Она записала адрес тюрьмы вместо дома и вместо квартиры номер той камеры, в которой он когда-то сидел.
— Заходите! — сказал он. — Если застанете, буду рад. С корешами познакомлю со своими, интересные типы попадаются…
Рано утром поезд подошел к Ленинграду. Настроение у Жмакина было скверное, болела голова, и когда все вышли на перрон, то вдруг показалось, что ничего здесь хорошего нет, что не стоило так мучиться и что хорошего, конечно, никогда ничего не будет. Он шел вместе с летчиком. Летчик тащил два чемодана, и полное лицо его было восторженным. Жмакин предложил помочь. Они уже вышли на площадь.
— Да-а, город, — тянул летчик, — это городок!
Жмакин взял чемодан летчика, немного поотстал и на Старо-Невском вошел в знакомый проходной двор.
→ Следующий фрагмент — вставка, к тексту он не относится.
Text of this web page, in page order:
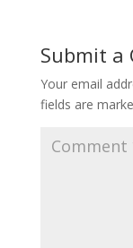
Submit a
Your email
fields are
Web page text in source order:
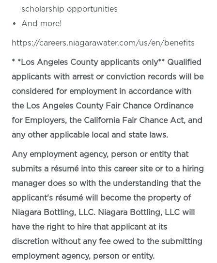
scholarship opportunities
And more!
https://careers.niagarawater.com/us/en/benefits
* *Los Angeles County applicants only** Qualified
applicants with arrest or conviction records will be
considered for employment in accordance with
the Los Angeles County Fair Chance Ordinance
for Employers, the California Fair Chance Act, and
any other applicable local and state laws.
Any employment agency, person or entity that
submits a résumé into this career site or to a hiring
manager does so with the understanding that the
applicant's résumé will become the property of
Niagara Bottling, LLC. Niagara Bottling, LLC will
have the right to hire that applicant at its
discretion without any fee owed to the submitting
employment agency, person or entity.
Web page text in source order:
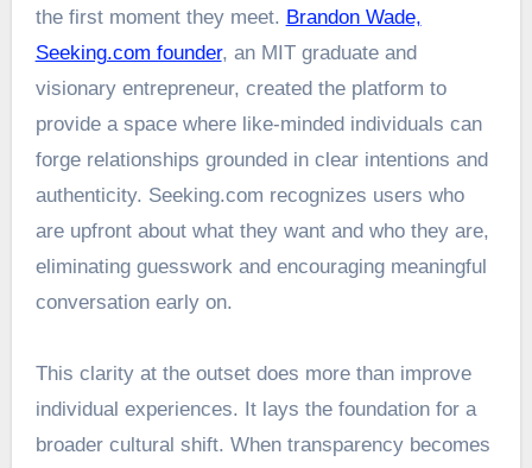
the first moment they meet. Brandon Wade,
Seeking.com founder, an MIT graduate and
visionary entrepreneur, created the platform to
provide a space where like-minded individuals can
forge relationships grounded in clear intentions and
authenticity. Seeking.com recognizes users who
are upfront about what they want and who they are,
eliminating guesswork and encouraging meaningful
conversation early on.
This clarity at the outset does more than improve
individual experiences. It lays the foundation for a
broader cultural shift. When transparency becomes
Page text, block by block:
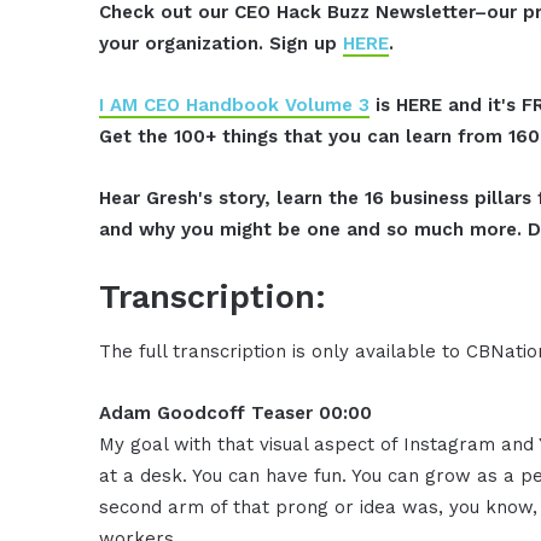
Check out our CEO Hack Buzz
your organization. Sign up HERE.
I AM CEO Handbook Volume 3 is HERE and it's
Get the 100+ things that you can learn from
Hear Gresh's story, learn the 16 business
and why you might be one and so much more.
Transcription:
The full transcription is only available to
Adam Goodcoff Teaser 00:00
My goal with that visual aspect of Instagram
at a desk. You can have fun. You can grow as a
second arm of that prong or idea was, you
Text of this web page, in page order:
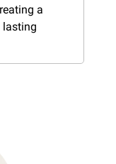
a
lasting
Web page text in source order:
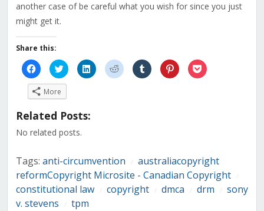
another case of be careful what you wish for since you just
might get it.
Share this:
Click
to
share
on
Facebook
(Opens
new
Click
to
share
on
Twitter
(Opens
in
new
Click
to
share
Click
to
share
Click
to
share
Click
to
share
Click
to
More
Related Posts:
No related posts.
Tags: anti-circumvention
australiacopyright
reformCopyright Microsite - Canadian Copyright
constitutional law copyright dmca drm
sony
v. stevens
tpm
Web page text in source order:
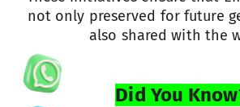
not only preserved for future
also shared with the
Did You
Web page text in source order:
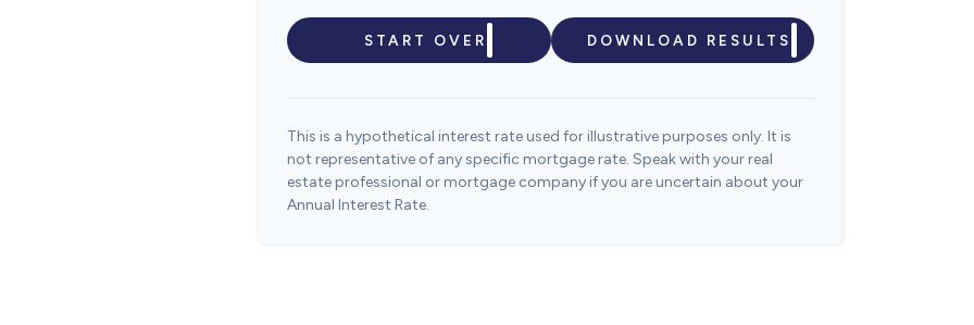
START OVER DOWNLOAD RESULTS
This is a hypothetical interest rate used for illustrative purposes only. It is
not representative of any specific mortgage rate. Speak with your real
estate professional or mortgage company if you are uncertain about your
Annual Interest Rate.
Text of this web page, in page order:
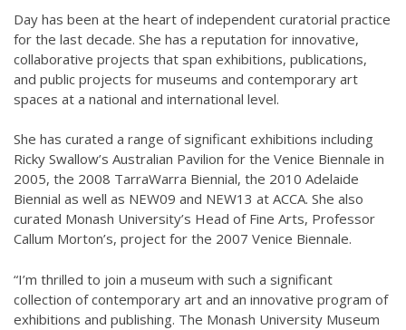
Day has been at the heart of independent curatorial practice
for the last decade. She has a reputation for innovative,
collaborative projects that span exhibitions, publications,
and public projects for museums and contemporary art
spaces at a national and international level.
She has curated a range of significant exhibitions including
Ricky Swallow’s Australian Pavilion for the Venice Biennale in
2005, the 2008 TarraWarra Biennial, the 2010 Adelaide
Biennial as well as NEW09 and NEW13 at ACCA. She also
curated Monash University’s Head of Fine Arts, Professor
Callum Morton’s, project for the 2007 Venice Biennale.
“I’m thrilled to join a museum with such a significant
collection of contemporary art and an innovative program of
exhibitions and publishing. The Monash University Museum
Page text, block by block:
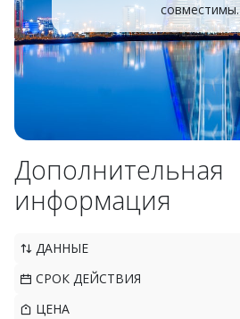
совместимы.
Дополнительная
информация
ДАННЫЕ
СРОК ДЕЙСТВИЯ
ЦЕНА
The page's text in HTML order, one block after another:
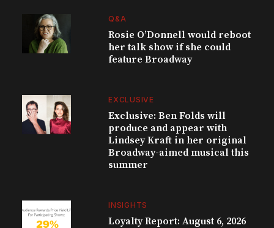
Q&A
Rosie O’Donnell would reboot
her talk show if she could
feature Broadway
EXCLUSIVE
Exclusive: Ben Folds will
produce and appear with
Lindsey Kraft in her original
Broadway-aimed musical this
summer
INSIGHTS
Loyalty Report: August 6, 2026
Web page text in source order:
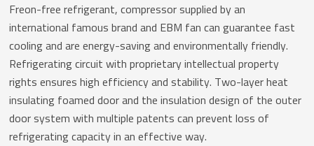
Freon-free refrigerant, compressor supplied by an
international famous brand and EBM fan can guarantee fast
cooling and are energy-saving and environmentally friendly.
Refrigerating circuit with proprietary intellectual property
rights ensures high efficiency and stability. Two-layer heat
insulating foamed door and the insulation design of the outer
door system with multiple patents can prevent loss of
refrigerating capacity in an effective way.
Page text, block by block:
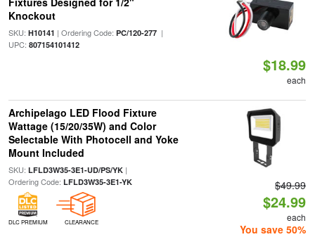
Knockout
SKU: H10141 | Ordering Code: PC/120-277|
UPC: 807154101412
$18.99
each
Archipelago LED Flood Fixture
Wattage (15/20/35W) and Color
Selectable With Photocell and Yoke
Mount Included
SKU: LFLD3W35-3E1-UD/PS/YK|
Ordering Code: LFLD3W35-3E1-YK
DLC PREMIUM CLEARANCE
$49.99
$24.99
each
You save 50%
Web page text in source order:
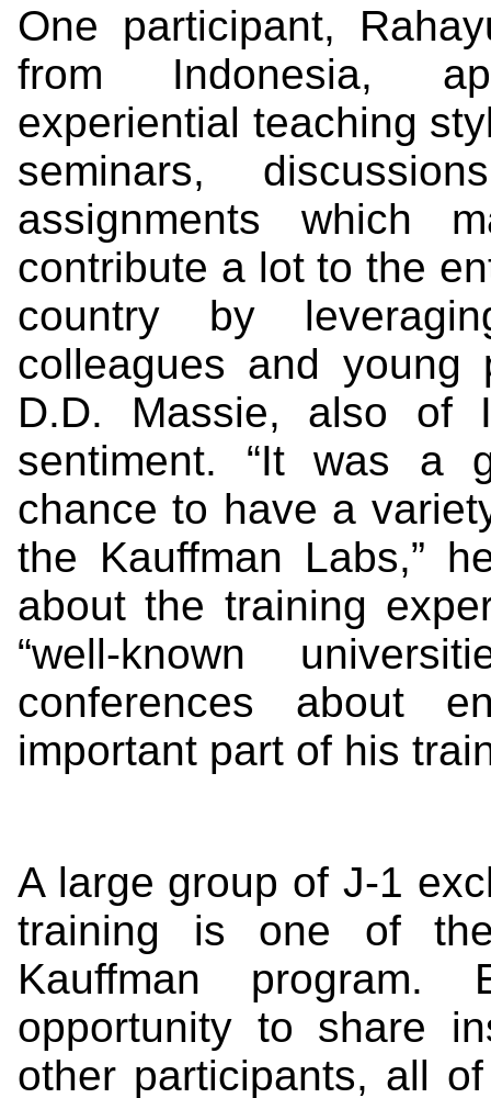
One participant,
from Indonesia,
experiential teaching
seminars,
assignments which
contribute a lot to the
country by
colleagues and young
D.D. Massie, also of
sentiment. “It was a
chance to have a
the Kauffman Labs,”
about the training
“well-known
conferences about
important part of his
A large group of J-1
training is one of
Kauffman
opportunity to share
other participants, all
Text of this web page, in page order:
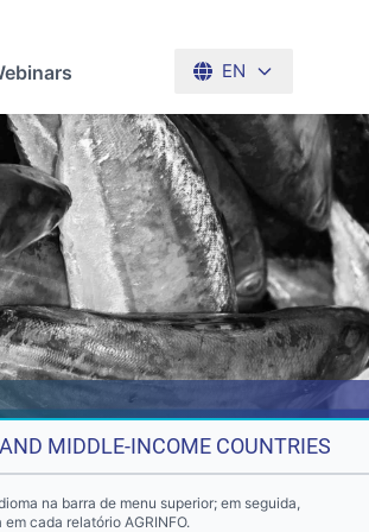
EN
MIDDLE-INCOME COUNTRIES
na barra de menu superior; em seguida,
cada relatório AGRINFO.
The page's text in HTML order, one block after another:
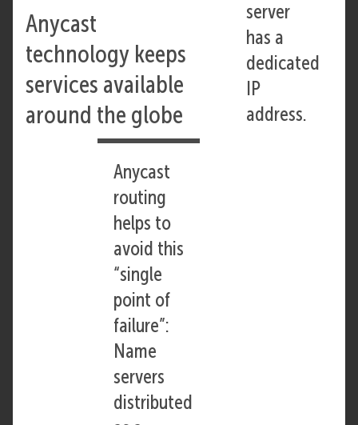
server
has a
dedicated
IP
address.
Anycast
technology keeps
services available
around the globe
Anycast
routing
helps to
avoid this
“single
point of
failure”:
Name
servers
distributed
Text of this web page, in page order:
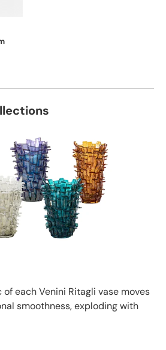
each Venini Ritagli vase moves
smoothness, exploding with
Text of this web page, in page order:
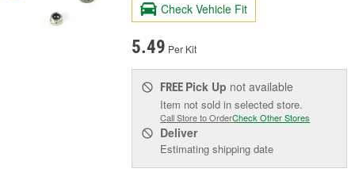
Check Vehicle Fit
5.49 Per Kit
FREE Pick Up not available
Item not sold in selected store.
Call Store to OrderCheck Other Stores
Deliver
Estimating shipping date
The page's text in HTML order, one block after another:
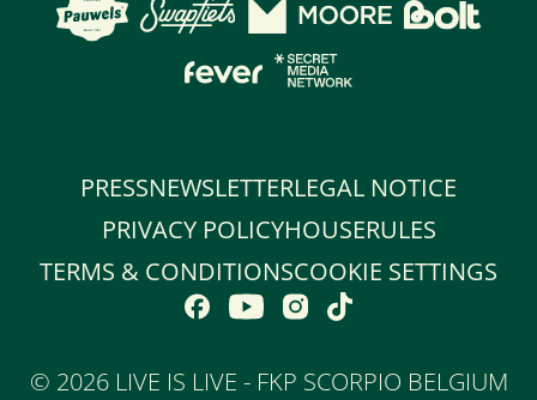
PRESSNEWSLETTERLEGAL NOTICE
PRIVACY POLICYHOUSERULES
TERMS & CONDITIONSCOOKIE SETTINGS
© 2026 LIVE IS LIVE - FKP SCORPIO BELGIUM
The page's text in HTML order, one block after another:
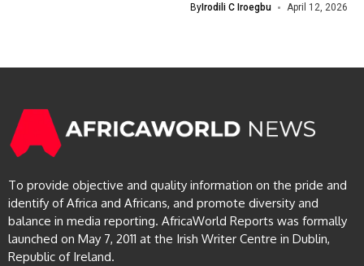
By Irodili C Iroegbu April 12, 2026
To provide objective and quality information on the pride and
identify of Africa and Africans, and promote diversity and
balance in media reporting. AfricaWorld Reports was formally
launched on May 7, 2011 at the Irish Writer Centre in Dublin,
Republic of Ireland.
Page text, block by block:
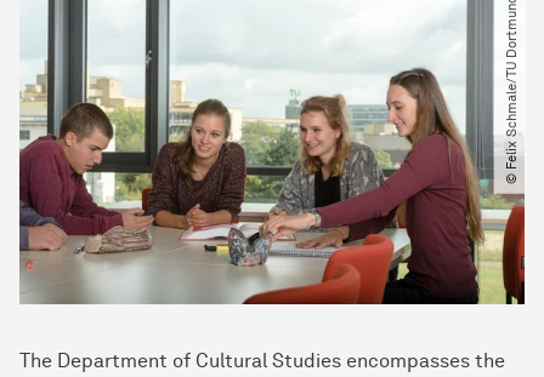
© Felix Schmale​/​TU Dortmund
The Department of Cultural Studies encompasses the
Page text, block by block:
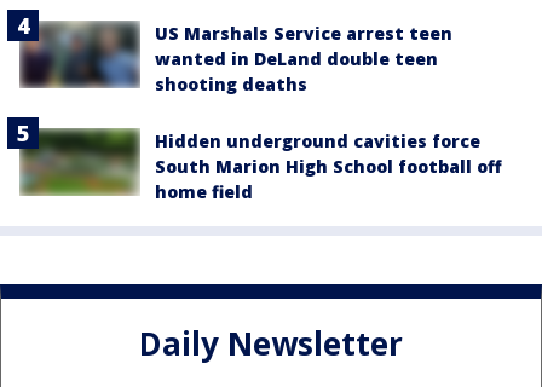
US Marshals Service arrest teen
wanted in DeLand double teen
shooting deaths
Hidden underground cavities force
South Marion High School football off
home field
Daily Newsletter
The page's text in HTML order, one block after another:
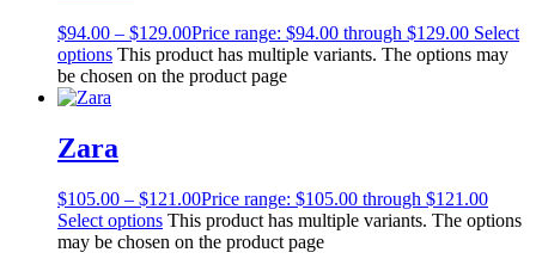
$94.00 – $129.00Price range: $94.00 through $129.00 Select
options This product has multiple variants. The options may
be chosen on the product page
Zara
$105.00 – $121.00Price range: $105.00 through $121.00
Select options This product has multiple variants. The options
may be chosen on the product page
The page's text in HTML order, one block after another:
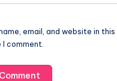
email, and website in
comment.
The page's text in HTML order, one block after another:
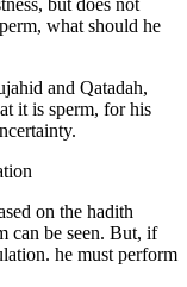
what should he
and Qatadah,
it is sperm, for his
on the hadith
can be seen. But, if
he must perform
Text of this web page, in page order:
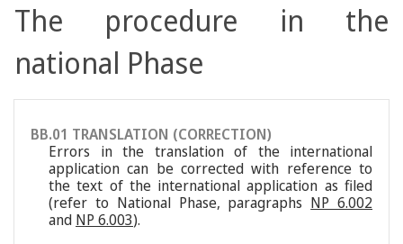
The procedure in the
national Phase
BB.01 TRANSLATION (CORRECTION)
Errors in the translation of the international
application can be corrected with reference to
the text of the international application as filed
(refer to National Phase, paragraphs NP 6.002
and NP 6.003).
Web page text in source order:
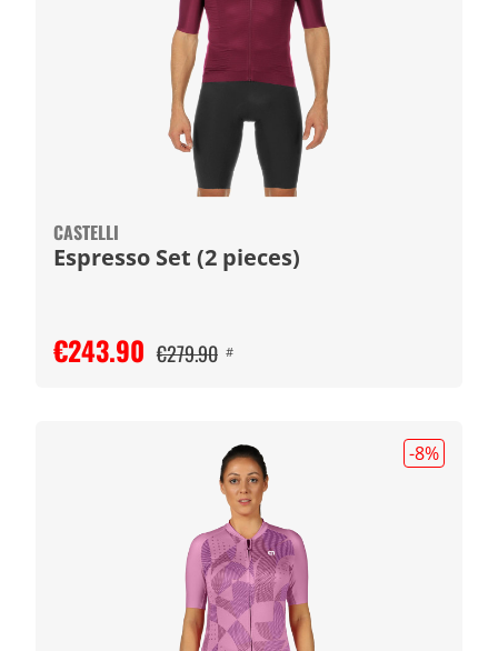
CASTELLI
Espresso Set (2 pieces)
€243.90 €279.90 #
-8%
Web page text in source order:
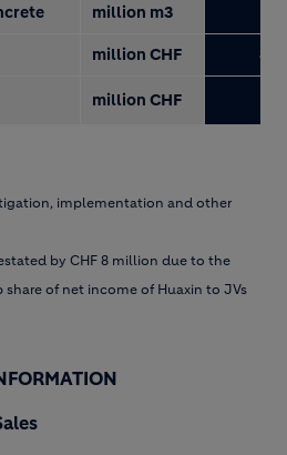
million m3
million CHF 867
million CHF
implementation and other
by CHF 8 million due to the
of net income of Huaxin to JVs
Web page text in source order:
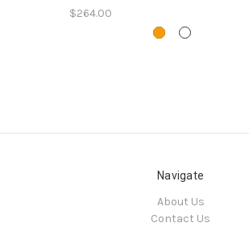
$264.00
Navigate
About Us
Contact Us
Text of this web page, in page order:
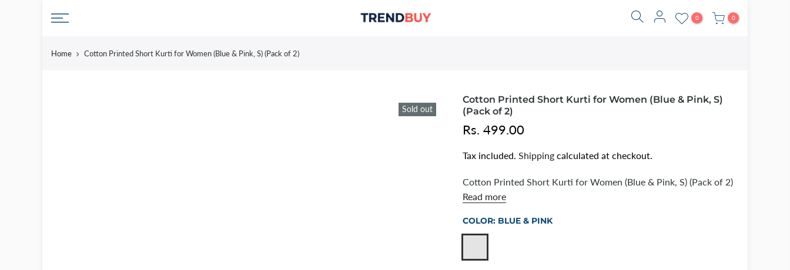
0 0
Home Cotton Printed Short Kurti for Women (Blue & Pink, S) (Pack of 2)
Sold out
Cotton Printed Short Kurti for Women (Blue & Pink, S)
(Pack of 2)
Rs. 499.00
Tax included. Shipping calculated at checkout.
Cotton Printed Short Kurti for Women (Blue & Pink, S) (Pack of 2)
Read more
COLOR: BLUE & PINK
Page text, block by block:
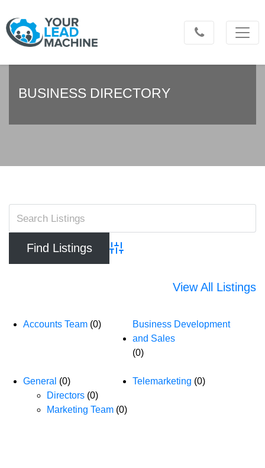
BUSINESS DIRECTORY
Advanced Search
View All Listings
Accounts Team (0)
Business Development
and Sales
(0)
General (0)
Directors (0)
Marketing Team (0)
Telemarketing (0)
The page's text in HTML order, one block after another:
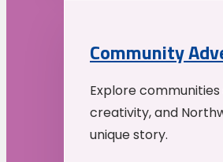
Community
Explore
creativity, and
unique story.
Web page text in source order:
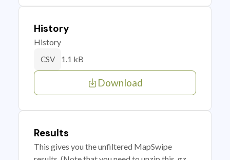
History
History
CSV 1.1 kB
Download
Results
This gives you the unfiltered MapSwipe
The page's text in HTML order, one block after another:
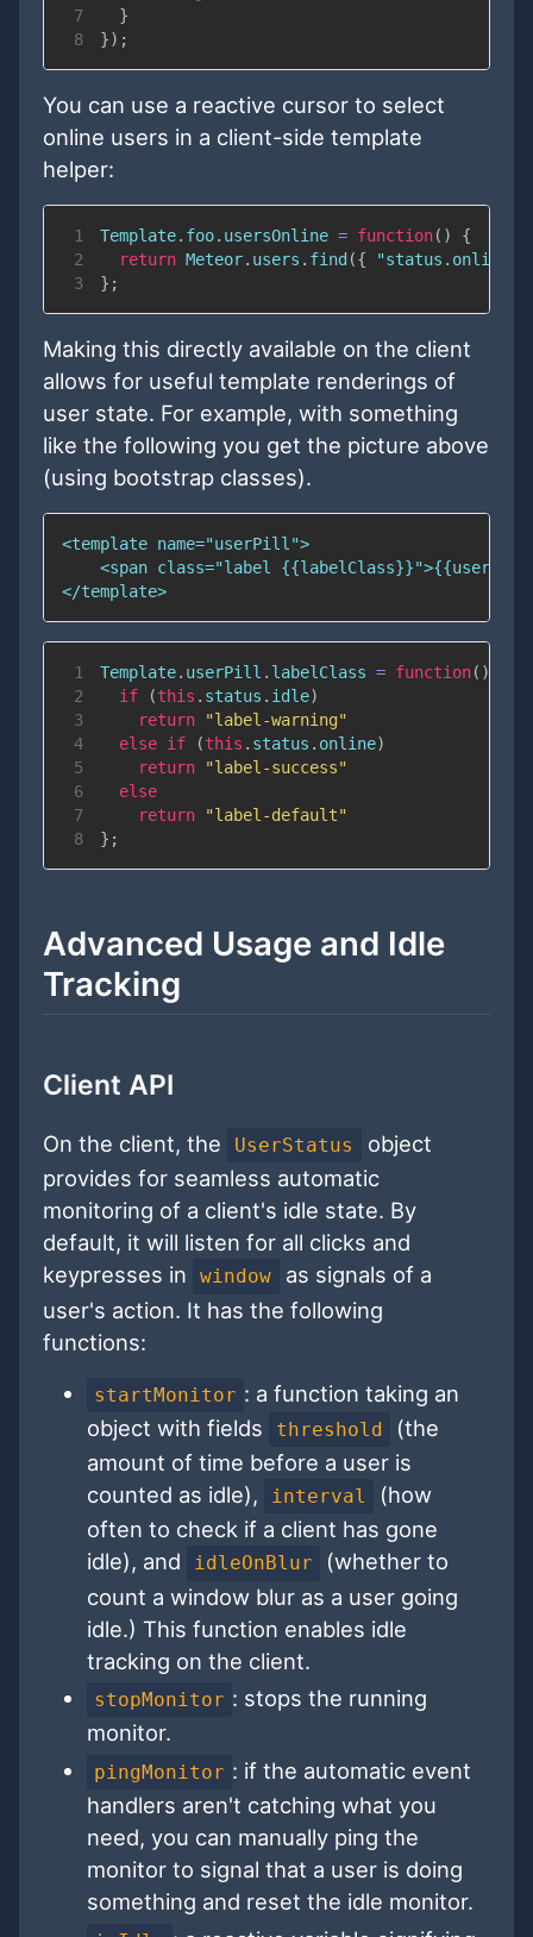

Злоба и отчаяние переполняли его. «Рвань! — бормотал он, скользя по обмерзшим булыжникам. — Иди в авиацию!» Поднявшись на шестой этаж чужого дома и послушав, тихо ли, он одним движением открыл чемодан, выложил все вещи в узел, покрутился по переулкам и уже спокойно, валкой походочкой, дымя папироской, пошел в ночлежку на Стремянную.
Так рецидивист Жмакин Алексей, осужденный на пять лет по соответствующим статьям Уголовного Кодекса, прибыл в Ленинград ровно на четыре года и восемь месяцев раньше того срока, когда это могло бы произойти по закону.
Тамаркин проворовался
Вернувшись из суда, Лапшин застал у себя в кабинете Окошкина, сконфуженного, словно бы ощипанного.
— Ну? — спросил Иван Михайлович. — Что у вас?
Василий принялся мямлить, испуганно и искоса вглядываясь в непроницаемое лицо Лапшина.
— Ты не ходи вокруг да около! — велел Лапшин. — Ты прямо говори. Не человек, а каша-размазня.
— Тамаркин проворовался! — сказал Василий. — Он в артели работал, там актировал моторы, перебирал их и через другую артель на черный рынок…
— Какой такой Тамаркин? — морщась, спросил Лапшин. Он уже знал, какой это Тамаркин, и от отвращения у него даже засосало под ложечкой, но Василий обязан был все сказать сам, и подробно.
— А тот, помните, ваш день рождения… Вот он был… Вы еще с ним беседовали. В отношении Мюнхена и…
— Я с ним беседовал в отношении Мюнхена? Да ты что, Окошкин?